Posted Dec 4, 2018 9:27 UTC (Tue) by Sesse (subscriber, #53779) [Link]

There is no execution engine in modern eBPF; it's statically compiled to machine code.

Bounded loops in BPF programs

Posted Dec 4, 2018 9:33 UTC (Tue) by roc (subscriber, #30627) [Link] (3 responses)

BPF is JITted these days so there is no boundary between the compiler and execution engine.

Bounded loops in BPF programs

Posted Dec 4, 2018 10:33 UTC (Tue) by sdalley (subscriber, #18550) [Link] (2 responses)

So, there's no identifiable thread or task doing the BPF that could be watchdogged ?

Bounded loops in BPF programs

Posted Dec 4, 2018 10:48 UTC (Tue) by corbet (editor, #1) [Link] (1 responses)

There is no separate thread, no.
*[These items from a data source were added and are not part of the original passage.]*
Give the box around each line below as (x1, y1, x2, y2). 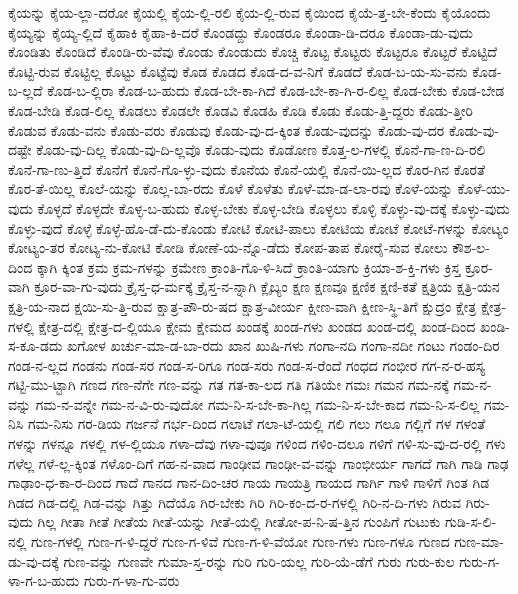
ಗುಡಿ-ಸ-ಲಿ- (444, 511, 497, 532)
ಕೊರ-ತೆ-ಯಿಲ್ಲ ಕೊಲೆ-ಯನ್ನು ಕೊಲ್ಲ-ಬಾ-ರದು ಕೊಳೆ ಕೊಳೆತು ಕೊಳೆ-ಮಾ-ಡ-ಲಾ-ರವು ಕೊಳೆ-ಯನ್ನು (8, 178, 453, 199)
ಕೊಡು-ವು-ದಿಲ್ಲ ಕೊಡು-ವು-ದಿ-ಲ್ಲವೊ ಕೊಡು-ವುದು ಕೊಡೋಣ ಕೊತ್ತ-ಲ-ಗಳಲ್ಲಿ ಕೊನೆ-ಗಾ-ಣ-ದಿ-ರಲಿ (36, 139, 486, 160)
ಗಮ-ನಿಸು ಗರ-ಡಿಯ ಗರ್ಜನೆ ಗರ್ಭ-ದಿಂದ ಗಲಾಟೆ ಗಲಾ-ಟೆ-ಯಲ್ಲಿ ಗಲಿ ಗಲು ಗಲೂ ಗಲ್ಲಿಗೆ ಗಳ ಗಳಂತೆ (27, 413, 486, 434)
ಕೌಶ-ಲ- (452, 237, 490, 258)
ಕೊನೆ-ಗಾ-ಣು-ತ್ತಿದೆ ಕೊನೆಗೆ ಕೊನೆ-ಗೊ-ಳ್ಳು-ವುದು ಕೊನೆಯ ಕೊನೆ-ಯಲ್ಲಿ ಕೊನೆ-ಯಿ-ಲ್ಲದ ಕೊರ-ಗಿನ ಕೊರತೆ (8, 158, 485, 179)
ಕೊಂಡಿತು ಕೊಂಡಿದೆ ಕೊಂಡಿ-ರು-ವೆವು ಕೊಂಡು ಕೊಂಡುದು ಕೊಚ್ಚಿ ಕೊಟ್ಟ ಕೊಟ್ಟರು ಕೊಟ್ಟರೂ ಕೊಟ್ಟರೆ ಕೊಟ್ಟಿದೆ (8, 41, 497, 62)
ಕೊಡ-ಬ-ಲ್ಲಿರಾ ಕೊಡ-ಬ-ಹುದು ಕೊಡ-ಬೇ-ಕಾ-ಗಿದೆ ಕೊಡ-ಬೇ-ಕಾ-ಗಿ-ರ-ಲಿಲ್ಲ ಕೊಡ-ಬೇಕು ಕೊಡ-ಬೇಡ (47, 80, 505, 101)
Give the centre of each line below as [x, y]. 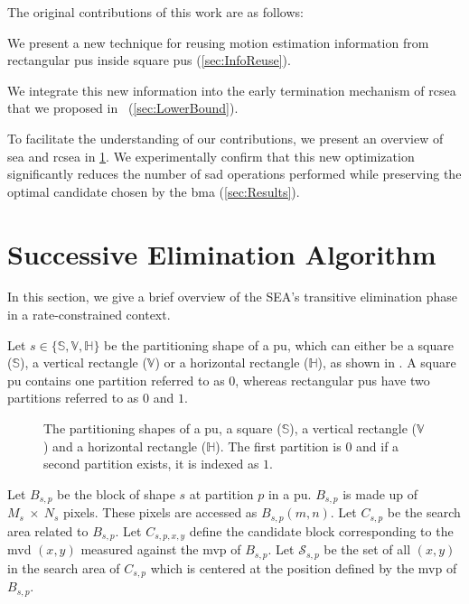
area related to [48, 530]
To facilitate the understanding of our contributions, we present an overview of [225, 138]
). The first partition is [278, 446]
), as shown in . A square [387, 362]
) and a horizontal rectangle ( [125, 446]
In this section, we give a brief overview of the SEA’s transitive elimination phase [233, 297]
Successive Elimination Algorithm [222, 253]
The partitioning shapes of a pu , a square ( [163, 428]
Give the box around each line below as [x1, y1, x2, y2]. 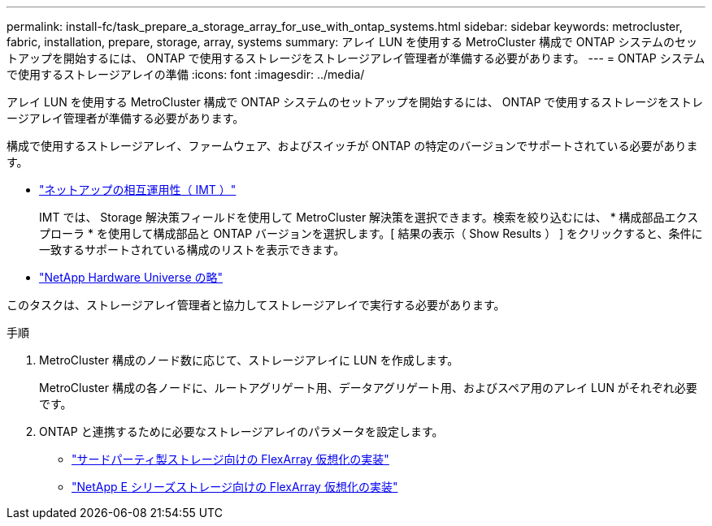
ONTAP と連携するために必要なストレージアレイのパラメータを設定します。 [39, 425, 444, 438]
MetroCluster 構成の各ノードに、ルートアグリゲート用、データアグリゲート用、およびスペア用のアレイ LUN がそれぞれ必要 [39, 381, 697, 394]
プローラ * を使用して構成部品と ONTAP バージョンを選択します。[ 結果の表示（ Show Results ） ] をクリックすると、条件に [39, 226, 703, 240]
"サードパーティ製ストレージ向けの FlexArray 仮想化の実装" [72, 452, 389, 466]
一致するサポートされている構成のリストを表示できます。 [39, 243, 345, 257]
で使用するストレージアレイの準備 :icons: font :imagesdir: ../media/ [7, 67, 365, 81]
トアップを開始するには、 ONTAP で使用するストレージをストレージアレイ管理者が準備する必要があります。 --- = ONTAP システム [7, 51, 705, 65]
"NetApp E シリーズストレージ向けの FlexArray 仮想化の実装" [72, 480, 398, 494]
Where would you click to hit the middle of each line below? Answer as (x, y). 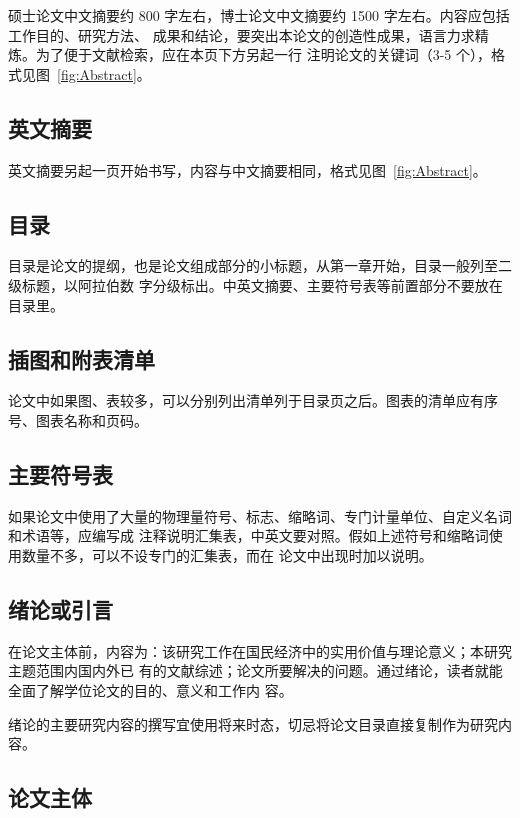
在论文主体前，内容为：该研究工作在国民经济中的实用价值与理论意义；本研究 (260, 650)
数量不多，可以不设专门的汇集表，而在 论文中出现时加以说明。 (227, 554)
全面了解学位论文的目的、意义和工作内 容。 (150, 689)
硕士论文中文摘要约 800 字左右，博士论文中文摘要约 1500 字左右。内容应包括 (259, 15)
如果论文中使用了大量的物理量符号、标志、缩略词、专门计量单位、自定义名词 (260, 515)
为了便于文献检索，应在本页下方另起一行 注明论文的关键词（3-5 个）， (263, 54)
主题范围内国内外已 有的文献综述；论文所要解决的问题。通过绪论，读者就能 (255, 670)
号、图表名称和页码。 (78, 419)
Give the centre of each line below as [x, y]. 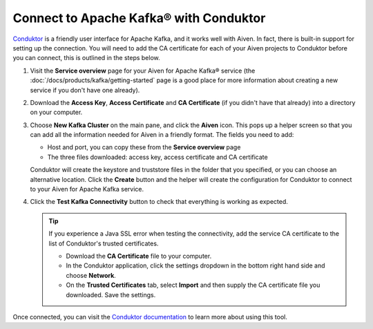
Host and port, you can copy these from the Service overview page [144, 147]
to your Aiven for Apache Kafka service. [87, 189]
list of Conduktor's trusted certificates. [104, 243]
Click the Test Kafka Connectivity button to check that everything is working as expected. [159, 202]
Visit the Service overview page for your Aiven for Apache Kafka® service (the [143, 70]
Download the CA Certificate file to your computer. [139, 256]
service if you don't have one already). [85, 90]
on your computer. [56, 112]
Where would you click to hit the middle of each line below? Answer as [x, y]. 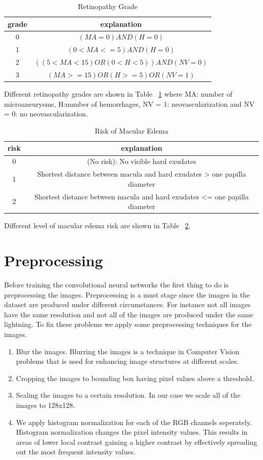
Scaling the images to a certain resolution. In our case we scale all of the [128, 395]
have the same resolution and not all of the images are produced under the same [129, 314]
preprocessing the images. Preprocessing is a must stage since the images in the [127, 294]
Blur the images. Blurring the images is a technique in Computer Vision [128, 351]
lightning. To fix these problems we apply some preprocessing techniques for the [128, 324]
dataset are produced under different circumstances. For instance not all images [127, 304]
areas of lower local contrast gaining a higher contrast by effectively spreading [137, 442]
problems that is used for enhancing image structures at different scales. [127, 361]
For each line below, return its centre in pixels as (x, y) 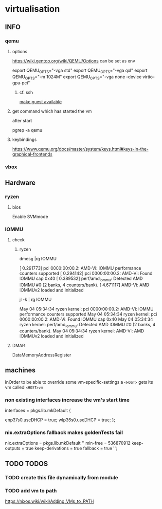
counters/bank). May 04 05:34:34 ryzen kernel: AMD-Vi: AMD (82, 331)
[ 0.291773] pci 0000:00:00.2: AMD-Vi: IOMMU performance (80, 268)
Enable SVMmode (30, 217)
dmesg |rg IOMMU (38, 259)
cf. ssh (26, 92)
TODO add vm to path (31, 490)
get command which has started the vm (52, 111)
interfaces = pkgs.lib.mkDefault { (38, 411)
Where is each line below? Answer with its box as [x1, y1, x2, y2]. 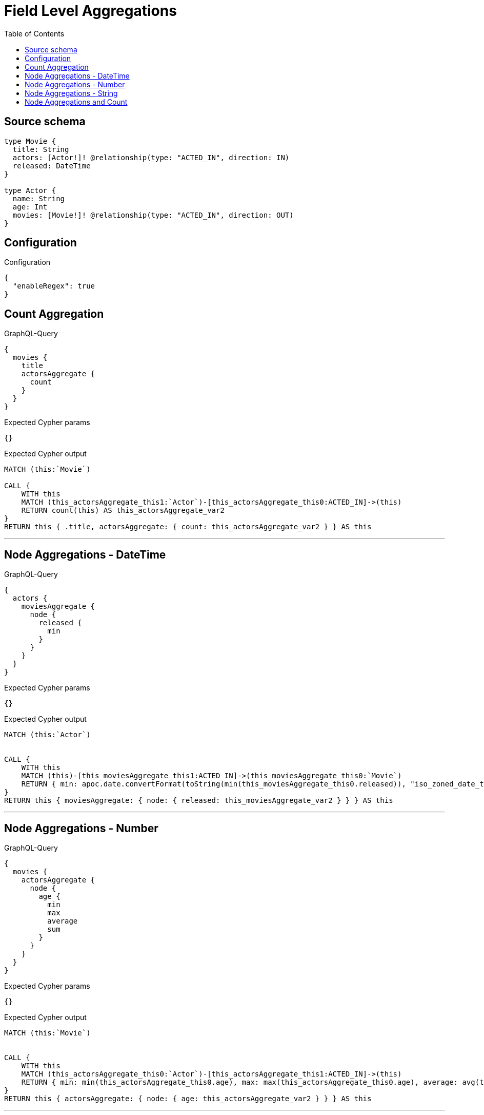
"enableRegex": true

One could always set a timer to bring an end to runaway execution, but that would be an expensive thing to do.

Bounded loops in BPF programs

Posted Dec 4, 2018 18:43 UTC (Tue) by Cyberax (✭ supporter ✭, #52523) [Link]

You can keep track of "remaining instructions" in a register that is decremented on every backwards jump by the number of instructions in the jump. Then just compare it with zero.

The comparison will be branch-predicted most of the time and will be fast.